Exercise objective
Retype all the data word for word.

:::

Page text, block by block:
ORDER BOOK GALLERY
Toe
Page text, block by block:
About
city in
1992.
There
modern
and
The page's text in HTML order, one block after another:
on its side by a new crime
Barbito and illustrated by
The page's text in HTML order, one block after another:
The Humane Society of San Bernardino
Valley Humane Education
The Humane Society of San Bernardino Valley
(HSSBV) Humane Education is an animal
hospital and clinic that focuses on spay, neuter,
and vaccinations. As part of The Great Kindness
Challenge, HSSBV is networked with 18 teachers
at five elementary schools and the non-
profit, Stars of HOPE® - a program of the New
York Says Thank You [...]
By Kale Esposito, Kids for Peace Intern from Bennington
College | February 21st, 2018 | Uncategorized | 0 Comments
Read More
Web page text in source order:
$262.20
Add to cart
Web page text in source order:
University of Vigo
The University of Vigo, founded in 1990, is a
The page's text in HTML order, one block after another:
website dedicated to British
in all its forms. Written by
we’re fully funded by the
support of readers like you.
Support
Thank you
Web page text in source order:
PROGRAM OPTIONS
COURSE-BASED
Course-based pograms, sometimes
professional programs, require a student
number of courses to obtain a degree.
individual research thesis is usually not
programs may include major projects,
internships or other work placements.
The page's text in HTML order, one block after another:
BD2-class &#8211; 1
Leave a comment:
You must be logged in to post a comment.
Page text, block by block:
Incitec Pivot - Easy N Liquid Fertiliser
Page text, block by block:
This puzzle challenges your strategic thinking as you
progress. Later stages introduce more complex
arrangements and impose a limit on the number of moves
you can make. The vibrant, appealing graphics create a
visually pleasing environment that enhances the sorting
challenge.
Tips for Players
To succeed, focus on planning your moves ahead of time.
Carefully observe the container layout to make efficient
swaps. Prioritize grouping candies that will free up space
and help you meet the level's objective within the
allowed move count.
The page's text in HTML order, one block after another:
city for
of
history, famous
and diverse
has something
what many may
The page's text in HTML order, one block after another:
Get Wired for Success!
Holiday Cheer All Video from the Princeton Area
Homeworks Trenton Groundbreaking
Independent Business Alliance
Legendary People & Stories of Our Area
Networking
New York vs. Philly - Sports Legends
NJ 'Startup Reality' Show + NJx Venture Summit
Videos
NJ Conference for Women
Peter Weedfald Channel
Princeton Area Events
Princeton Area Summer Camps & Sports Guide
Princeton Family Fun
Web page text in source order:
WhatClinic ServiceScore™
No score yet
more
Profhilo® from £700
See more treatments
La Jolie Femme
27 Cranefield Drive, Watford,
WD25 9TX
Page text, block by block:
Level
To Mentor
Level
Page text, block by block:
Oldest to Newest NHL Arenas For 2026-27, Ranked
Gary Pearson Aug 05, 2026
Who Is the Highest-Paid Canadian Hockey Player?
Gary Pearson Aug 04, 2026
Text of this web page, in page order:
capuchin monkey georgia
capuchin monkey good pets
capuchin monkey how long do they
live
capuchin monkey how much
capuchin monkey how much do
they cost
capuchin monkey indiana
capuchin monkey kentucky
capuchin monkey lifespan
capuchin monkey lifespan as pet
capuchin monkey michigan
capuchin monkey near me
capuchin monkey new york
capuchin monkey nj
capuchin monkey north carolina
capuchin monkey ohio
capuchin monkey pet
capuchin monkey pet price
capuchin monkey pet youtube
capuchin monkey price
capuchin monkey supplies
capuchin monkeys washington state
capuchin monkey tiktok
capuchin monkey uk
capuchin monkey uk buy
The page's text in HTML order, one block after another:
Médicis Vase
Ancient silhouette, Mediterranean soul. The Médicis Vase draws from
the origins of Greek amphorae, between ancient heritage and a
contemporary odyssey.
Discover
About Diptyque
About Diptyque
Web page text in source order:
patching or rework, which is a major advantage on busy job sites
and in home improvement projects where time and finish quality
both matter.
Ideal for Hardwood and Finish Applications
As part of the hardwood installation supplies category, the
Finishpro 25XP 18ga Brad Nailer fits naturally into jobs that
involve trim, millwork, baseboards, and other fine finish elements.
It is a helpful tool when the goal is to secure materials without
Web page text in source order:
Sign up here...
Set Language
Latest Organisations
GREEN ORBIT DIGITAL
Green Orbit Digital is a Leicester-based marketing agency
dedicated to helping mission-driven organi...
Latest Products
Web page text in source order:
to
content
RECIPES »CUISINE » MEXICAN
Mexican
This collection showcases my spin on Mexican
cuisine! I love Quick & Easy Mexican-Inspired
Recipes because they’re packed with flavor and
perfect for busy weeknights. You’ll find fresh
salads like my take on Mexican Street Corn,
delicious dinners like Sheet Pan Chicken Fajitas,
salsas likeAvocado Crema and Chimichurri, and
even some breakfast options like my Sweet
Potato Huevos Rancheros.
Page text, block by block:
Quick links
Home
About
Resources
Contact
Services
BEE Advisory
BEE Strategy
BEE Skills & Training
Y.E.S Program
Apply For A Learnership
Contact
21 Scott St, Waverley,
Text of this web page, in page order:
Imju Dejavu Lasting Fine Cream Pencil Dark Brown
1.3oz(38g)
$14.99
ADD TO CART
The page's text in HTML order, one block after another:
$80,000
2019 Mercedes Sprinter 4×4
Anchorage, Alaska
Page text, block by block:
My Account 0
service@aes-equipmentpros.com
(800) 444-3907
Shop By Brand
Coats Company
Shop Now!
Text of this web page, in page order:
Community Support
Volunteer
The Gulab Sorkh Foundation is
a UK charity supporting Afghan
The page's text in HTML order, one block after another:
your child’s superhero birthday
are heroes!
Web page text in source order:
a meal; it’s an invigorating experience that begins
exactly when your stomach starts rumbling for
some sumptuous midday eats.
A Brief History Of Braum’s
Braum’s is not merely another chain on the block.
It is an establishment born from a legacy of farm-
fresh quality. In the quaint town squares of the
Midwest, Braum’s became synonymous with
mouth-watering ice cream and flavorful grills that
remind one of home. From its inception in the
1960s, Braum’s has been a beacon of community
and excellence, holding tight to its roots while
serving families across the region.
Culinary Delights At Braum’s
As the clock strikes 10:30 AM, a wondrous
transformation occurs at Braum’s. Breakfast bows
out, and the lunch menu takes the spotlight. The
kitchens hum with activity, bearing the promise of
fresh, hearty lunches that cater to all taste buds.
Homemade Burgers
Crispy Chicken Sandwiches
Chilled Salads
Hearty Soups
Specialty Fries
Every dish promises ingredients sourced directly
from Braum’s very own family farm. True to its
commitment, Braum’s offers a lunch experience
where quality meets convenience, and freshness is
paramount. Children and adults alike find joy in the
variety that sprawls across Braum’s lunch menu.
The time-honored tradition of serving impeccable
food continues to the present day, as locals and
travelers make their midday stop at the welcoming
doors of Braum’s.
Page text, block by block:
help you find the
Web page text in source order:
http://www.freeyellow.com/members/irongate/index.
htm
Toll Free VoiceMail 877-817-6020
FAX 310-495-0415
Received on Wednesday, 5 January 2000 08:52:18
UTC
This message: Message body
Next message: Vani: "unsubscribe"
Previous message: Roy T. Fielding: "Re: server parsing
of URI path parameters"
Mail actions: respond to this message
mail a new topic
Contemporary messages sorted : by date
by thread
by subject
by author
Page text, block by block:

:::

Solution for this exercise
Page text, block by block:
ORDER BOOK GALLERY
Toe
Page text, block by block:
About
city in
1992.
There
modern
and
The page's text in HTML order, one block after another:
on its side by a new crime
Barbito and illustrated by
The page's text in HTML order, one block after another:
The Humane Society of San Bernardino
Valley Humane Education
The Humane Society of San Bernardino Valley
(HSSBV) Humane Education is an animal
hospital and clinic that focuses on spay, neuter,
and vaccinations. As part of The Great Kindness
Challenge, HSSBV is networked with 18 teachers
at five elementary schools and the non-
profit, Stars of HOPE® - a program of the New
York Says Thank You [...]
By Kale Esposito, Kids for Peace Intern from Bennington
College | February 21st, 2018 | Uncategorized | 0 Comments
Read More
Web page text in source order:
$262.20
Add to cart
Web page text in source order:
University of Vigo
The University of Vigo, founded in 1990, is a
The page's text in HTML order, one block after another:
website dedicated to British
in all its forms. Written by
we’re fully funded by the
support of readers like you.
Support
Thank you
Web page text in source order:
PROGRAM OPTIONS
COURSE-BASED
Course-based pograms, sometimes
professional programs, require a student
number of courses to obtain a degree.
individual research thesis is usually not
programs may include major projects,
internships or other work placements.
The page's text in HTML order, one block after another:
BD2-class &#8211; 1
Leave a comment:
You must be logged in to post a comment.
Page text, block by block:
Incitec Pivot - Easy N Liquid Fertiliser
Page text, block by block:
This puzzle challenges your strategic thinking as you
progress. Later stages introduce more complex
arrangements and impose a limit on the number of moves
you can make. The vibrant, appealing graphics create a
visually pleasing environment that enhances the sorting
challenge.
Tips for Players
To succeed, focus on planning your moves ahead of time.
Carefully observe the container layout to make efficient
swaps. Prioritize grouping candies that will free up space
and help you meet the level's objective within the
allowed move count.
The page's text in HTML order, one block after another:
city for
of
history, famous
and diverse
has something
what many may
The page's text in HTML order, one block after another:
Get Wired for Success!
Holiday Cheer All Video from the Princeton Area
Homeworks Trenton Groundbreaking
Independent Business Alliance
Legendary People & Stories of Our Area
Networking
New York vs. Philly - Sports Legends
NJ 'Startup Reality' Show + NJx Venture Summit
Videos
NJ Conference for Women
Peter Weedfald Channel
Princeton Area Events
Princeton Area Summer Camps & Sports Guide
Princeton Family Fun
Web page text in source order:
WhatClinic ServiceScore™
No score yet
more
Profhilo® from £700
See more treatments
La Jolie Femme
27 Cranefield Drive, Watford,
WD25 9TX
Page text, block by block:
Level
To Mentor
Level
Page text, block by block:
Oldest to Newest NHL Arenas For 2026-27, Ranked
Gary Pearson Aug 05, 2026
Who Is the Highest-Paid Canadian Hockey Player?
Gary Pearson Aug 04, 2026
Text of this web page, in page order:
capuchin monkey georgia
capuchin monkey good pets
capuchin monkey how long do they
live
capuchin monkey how much
capuchin monkey how much do
they cost
capuchin monkey indiana
capuchin monkey kentucky
capuchin monkey lifespan
capuchin monkey lifespan as pet
capuchin monkey michigan
capuchin monkey near me
capuchin monkey new york
capuchin monkey nj
capuchin monkey north carolina
capuchin monkey ohio
capuchin monkey pet
capuchin monkey pet price
capuchin monkey pet youtube
capuchin monkey price
capuchin monkey supplies
capuchin monkeys washington state
capuchin monkey tiktok
capuchin monkey uk
capuchin monkey uk buy
The page's text in HTML order, one block after another:
Médicis Vase
Ancient silhouette, Mediterranean soul. The Médicis Vase draws from
the origins of Greek amphorae, between ancient heritage and a
contemporary odyssey.
Discover
About Diptyque
About Diptyque
Web page text in source order:
patching or rework, which is a major advantage on busy job sites
and in home improvement projects where time and finish quality
both matter.
Ideal for Hardwood and Finish Applications
As part of the hardwood installation supplies category, the
Finishpro 25XP 18ga Brad Nailer fits naturally into jobs that
involve trim, millwork, baseboards, and other fine finish elements.
It is a helpful tool when the goal is to secure materials without
Web page text in source order:
Sign up here...
Set Language
Latest Organisations
GREEN ORBIT DIGITAL
Green Orbit Digital is a Leicester-based marketing agency
dedicated to helping mission-driven organi...
Latest Products
Web page text in source order:
to
content
RECIPES »CUISINE » MEXICAN
Mexican
This collection showcases my spin on Mexican
cuisine! I love Quick & Easy Mexican-Inspired
Recipes because they’re packed with flavor and
perfect for busy weeknights. You’ll find fresh
salads like my take on Mexican Street Corn,
delicious dinners like Sheet Pan Chicken Fajitas,
salsas likeAvocado Crema and Chimichurri, and
even some breakfast options like my Sweet
Potato Huevos Rancheros.
Page text, block by block:
Quick links
Home
About
Resources
Contact
Services
BEE Advisory
BEE Strategy
BEE Skills & Training
Y.E.S Program
Apply For A Learnership
Contact
21 Scott St, Waverley,
Text of this web page, in page order:
Imju Dejavu Lasting Fine Cream Pencil Dark Brown
1.3oz(38g)
$14.99
ADD TO CART
The page's text in HTML order, one block after another:
$80,000
2019 Mercedes Sprinter 4×4
Anchorage, Alaska
Page text, block by block:
My Account 0
service@aes-equipmentpros.com
(800) 444-3907
Shop By Brand
Coats Company
Shop Now!
Text of this web page, in page order:
Community Support
Volunteer
The Gulab Sorkh Foundation is
a UK charity supporting Afghan
The page's text in HTML order, one block after another:
your child’s superhero birthday
are heroes!
Web page text in source order:
a meal; it’s an invigorating experience that begins
exactly when your stomach starts rumbling for
some sumptuous midday eats.
A Brief History Of Braum’s
Braum’s is not merely another chain on the block.
It is an establishment born from a legacy of farm-
fresh quality. In the quaint town squares of the
Midwest, Braum’s became synonymous with
mouth-watering ice cream and flavorful grills that
remind one of home. From its inception in the
1960s, Braum’s has been a beacon of community
and excellence, holding tight to its roots while
serving families across the region.
Culinary Delights At Braum’s
As the clock strikes 10:30 AM, a wondrous
transformation occurs at Braum’s. Breakfast bows
out, and the lunch menu takes the spotlight. The
kitchens hum with activity, bearing the promise of
fresh, hearty lunches that cater to all taste buds.
Homemade Burgers
Crispy Chicken Sandwiches
Chilled Salads
Hearty Soups
Specialty Fries
Every dish promises ingredients sourced directly
from Braum’s very own family farm. True to its
commitment, Braum’s offers a lunch experience
where quality meets convenience, and freshness is
paramount. Children and adults alike find joy in the
variety that sprawls across Braum’s lunch menu.
The time-honored tradition of serving impeccable
food continues to the present day, as locals and
travelers make their midday stop at the welcoming
doors of Braum’s.
Page text, block by block:
help you find the
Web page text in source order:
http://www.freeyellow.com/members/irongate/index.
htm
Toll Free VoiceMail 877-817-6020
FAX 310-495-0415
Received on Wednesday, 5 January 2000 08:52:18
UTC
This message: Message body
Next message: Vani: "unsubscribe"
Previous message: Roy T. Fielding: "Re: server parsing
of URI path parameters"
Mail actions: respond to this message
mail a new topic
Contemporary messages sorted : by date
by thread
by subject
by author
Page text, block by block:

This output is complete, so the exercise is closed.